Work request -
Across the entries below, how many lines have the word "systems" in them? Respond with only the number.

Data -

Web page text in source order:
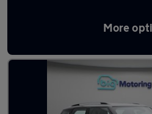
More
Latest used MINI
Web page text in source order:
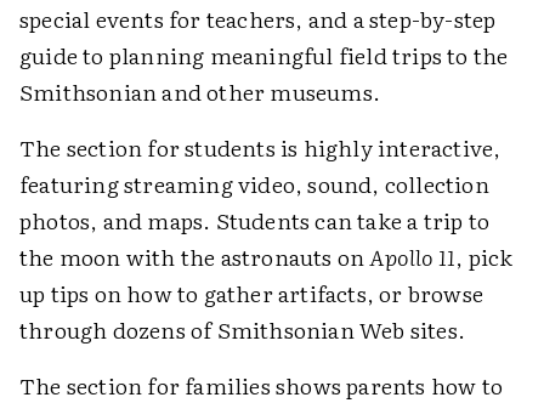
special events for teachers, and a step-by-step
guide to planning meaningful field trips to the
Smithsonian and other museums.
The section for students is highly interactive,
featuring streaming video, sound, collection
photos, and maps. Students can take a trip to
the moon with the astronauts onApollo 11, pick
up tips on how to gather artifacts, or browse
through dozens of Smithsonian Web sites.
The section for families shows parents how to
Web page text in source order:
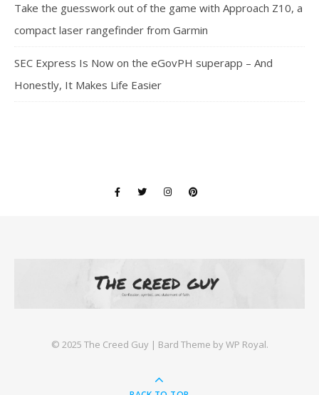
Take the guesswork out of the game with Approach Z10, a
compact laser rangefinder from Garmin
SEC Express Is Now on the eGovPH superapp – And
Honestly, It Makes Life Easier
©️ 2025 The Creed Guy | Bard Theme byWP Royal.
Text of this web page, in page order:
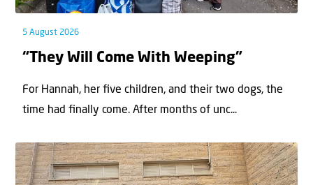
5 August 2026
“They Will Come With Weeping”
For Hannah, her ﬁve children, and their two dogs, the
time had ﬁnally come. After months of unc...
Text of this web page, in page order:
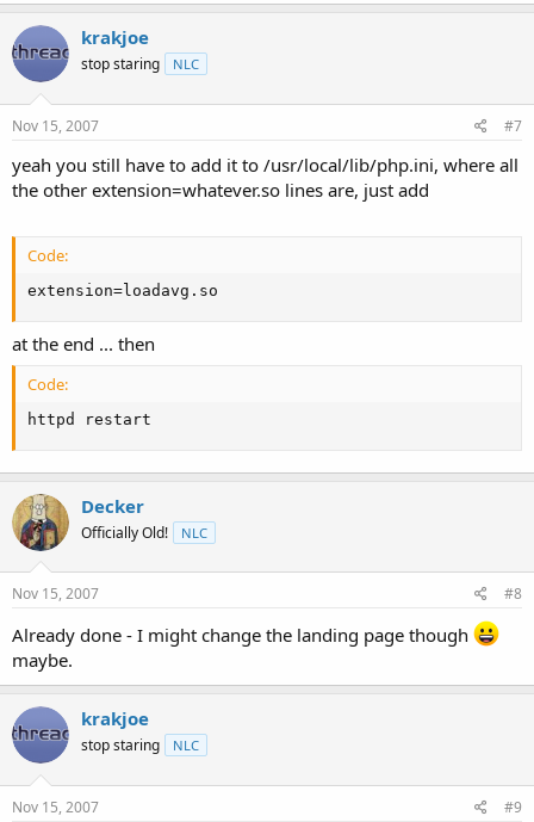
krakjoe
stop staring NLC
Nov 15, 2007 #7
yeah you still have to add it to /usr/local/lib/php.ini, where all
the other extension=whatever.so lines are, just add
Code:
extension=loadavg.so
at the end ... then
Code:
httpd restart
Decker
Officially Old! NLC
Nov 15, 2007 #8
Already done - I might change the landing page though
maybe.
krakjoe
stop staring NLC
Nov 15, 2007 #9
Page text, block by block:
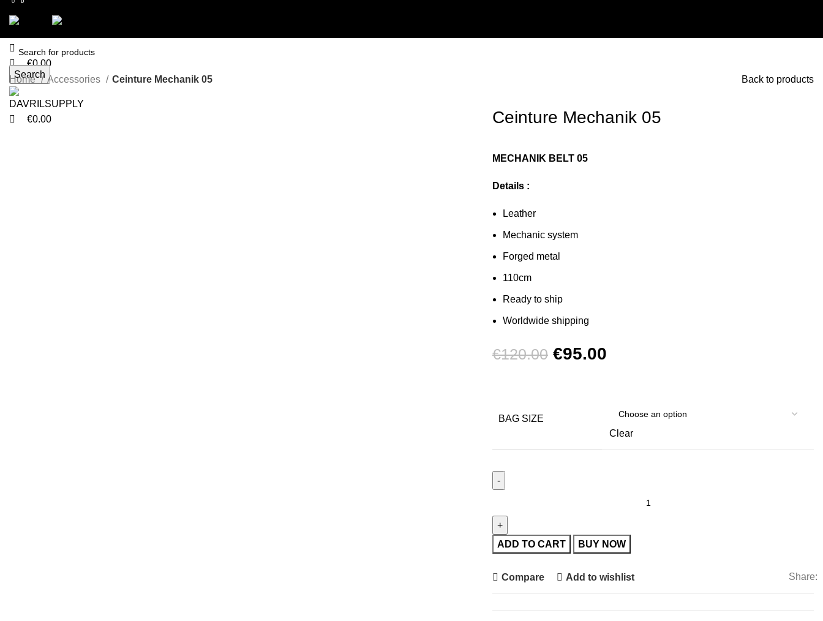
0
€0.00
Menu
0
€0.00
Search
Home Accessories Ceinture Mechanik 05 Back to products
Ceinture Mechanik 05
MECHANIK BELT 05
Details :
Leather
Mechanic system
Forged metal
110cm
Ready to ship
Worldwide shipping
€120.00 Original
€120.00.
€95.00
is:
€95.00.
BAG SIZE
Clear
05
quantity
ADD TO CART BUY NOW
Compare Add to wishlist Share:
0
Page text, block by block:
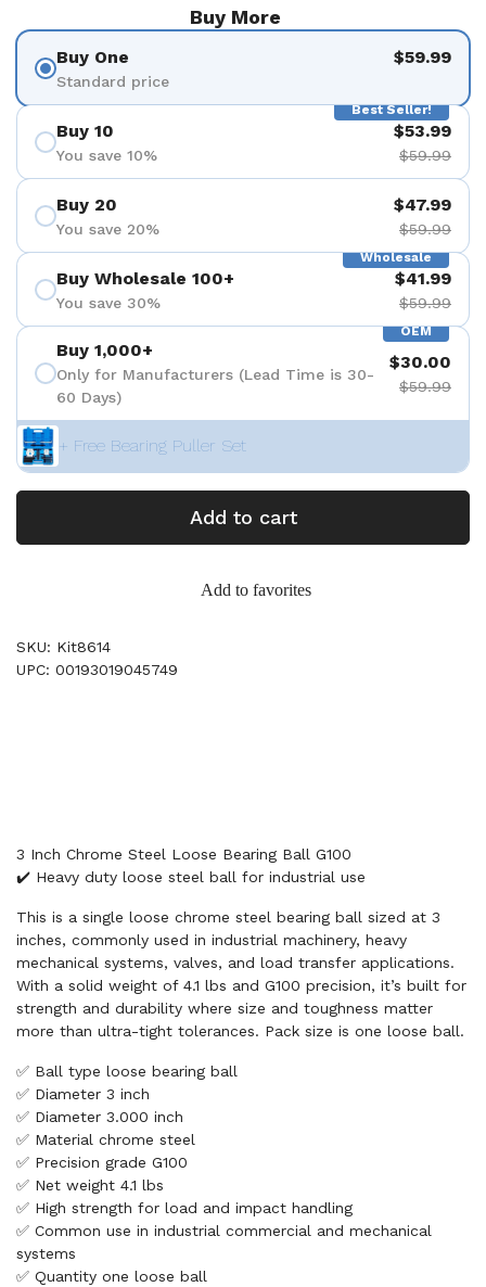
Buy More
Buy One
Standard price
$59.99
Best Seller!
Buy 10
You save 10%
$53.99
$59.99
Buy 20
You save 20%
$47.99
$59.99
Wholesale
Buy Wholesale 100+
You save 30%
$41.99
$59.99
OEM
Buy 1,000+
Only for Manufacturers (Lead Time is 30-
60 Days)
$30.00
$59.99
+ Free Bearing Puller Set
Add to cart
Add to favorites
SKU: Kit8614
UPC: 00193019045749
3 Inch Chrome Steel Loose Bearing Ball G100
✔️ Heavy duty loose steel ball for industrial use
This is a single loose chrome steel bearing ball sized at 3
inches, commonly used in industrial machinery, heavy
mechanical systems, valves, and load transfer applications.
With a solid weight of 4.1 lbs and G100 precision, it’s built for
strength and durability where size and toughness matter
more than ultra-tight tolerances. Pack size is one loose ball.
✅ Ball type loose bearing ball
✅ Diameter 3 inch
✅ Diameter 3.000 inch
✅ Material chrome steel
✅ Precision grade G100
✅ Net weight 4.1 lbs
✅ High strength for load and impact handling
✅ Common use in industrial commercial and mechanical
systems
✅ Quantity one loose ball

Answer area -
2